-- TASK BRIEF --
Establish how many lines in the material below include the word "option", then give the count alone.

-- EXTRACTED RECORDS --
>>

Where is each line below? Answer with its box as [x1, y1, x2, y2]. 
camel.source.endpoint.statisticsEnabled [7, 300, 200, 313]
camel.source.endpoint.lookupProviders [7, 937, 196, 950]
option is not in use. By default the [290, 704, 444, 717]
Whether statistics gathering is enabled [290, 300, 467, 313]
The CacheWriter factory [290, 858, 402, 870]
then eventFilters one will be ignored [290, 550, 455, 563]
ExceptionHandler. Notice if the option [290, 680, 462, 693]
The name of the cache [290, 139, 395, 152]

<<
>>

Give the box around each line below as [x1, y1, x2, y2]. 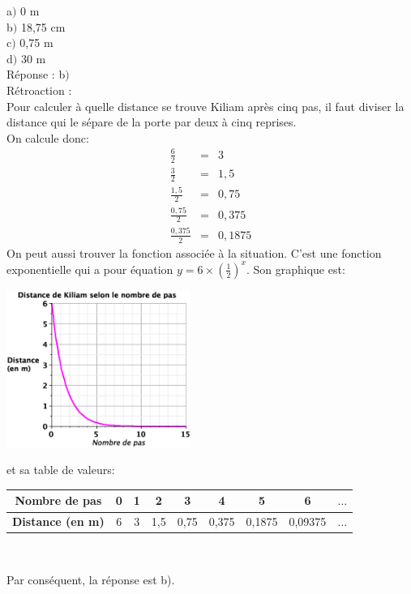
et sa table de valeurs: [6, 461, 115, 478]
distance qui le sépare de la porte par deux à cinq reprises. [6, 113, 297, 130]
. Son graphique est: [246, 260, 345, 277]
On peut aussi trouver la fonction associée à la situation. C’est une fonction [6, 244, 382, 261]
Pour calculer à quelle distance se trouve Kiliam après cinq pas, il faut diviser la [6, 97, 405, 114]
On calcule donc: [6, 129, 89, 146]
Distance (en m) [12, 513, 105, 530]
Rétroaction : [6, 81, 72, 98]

<<
>>

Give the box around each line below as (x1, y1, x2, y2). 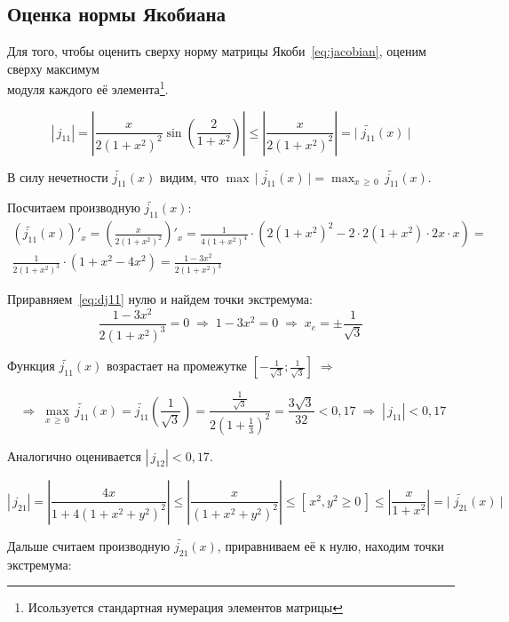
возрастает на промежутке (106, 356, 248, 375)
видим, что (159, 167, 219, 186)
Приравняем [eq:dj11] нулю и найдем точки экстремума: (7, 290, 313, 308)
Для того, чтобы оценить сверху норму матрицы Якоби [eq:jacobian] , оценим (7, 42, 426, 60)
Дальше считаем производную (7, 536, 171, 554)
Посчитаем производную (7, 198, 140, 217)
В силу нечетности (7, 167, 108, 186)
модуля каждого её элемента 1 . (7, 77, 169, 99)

<<

-- RESPONSE --
2